* [Records from a data source]
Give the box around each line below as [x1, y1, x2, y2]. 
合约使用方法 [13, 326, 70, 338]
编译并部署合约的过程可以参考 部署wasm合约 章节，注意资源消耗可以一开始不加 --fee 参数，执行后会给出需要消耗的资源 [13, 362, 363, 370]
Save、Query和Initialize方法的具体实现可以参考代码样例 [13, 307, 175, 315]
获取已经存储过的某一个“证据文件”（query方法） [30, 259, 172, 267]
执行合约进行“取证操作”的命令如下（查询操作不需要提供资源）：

...

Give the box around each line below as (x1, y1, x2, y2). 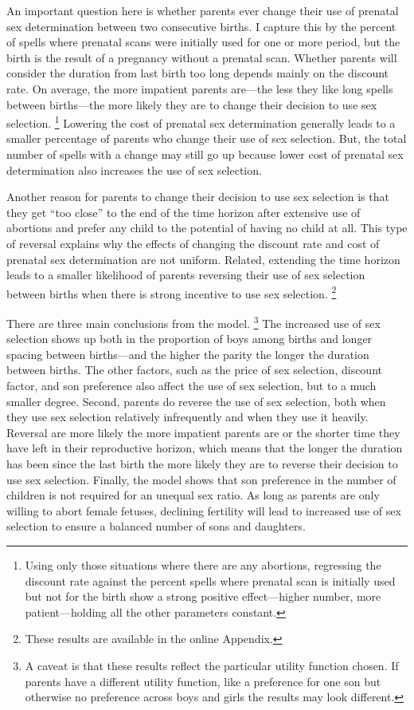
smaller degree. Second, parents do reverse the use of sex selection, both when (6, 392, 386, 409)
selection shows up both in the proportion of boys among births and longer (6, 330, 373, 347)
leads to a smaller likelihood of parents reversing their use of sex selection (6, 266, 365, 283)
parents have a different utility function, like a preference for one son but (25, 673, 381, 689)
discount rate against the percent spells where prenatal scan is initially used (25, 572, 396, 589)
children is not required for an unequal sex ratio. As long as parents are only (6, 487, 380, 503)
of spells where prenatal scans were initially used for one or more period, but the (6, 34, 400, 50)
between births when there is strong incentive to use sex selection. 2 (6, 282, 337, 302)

* [Activity] Working from the entries above, return all lines that contain "selection".

* [Answer to the exercise]
smaller degree. Second, parents do reverse the use of sex selection, both when (6, 392, 386, 409)
selection shows up both in the proportion of boys among births and longer (6, 330, 373, 347)
leads to a smaller likelihood of parents reversing their use of sex selection (6, 266, 365, 283)
between births when there is strong incentive to use sex selection. 2 (6, 282, 337, 302)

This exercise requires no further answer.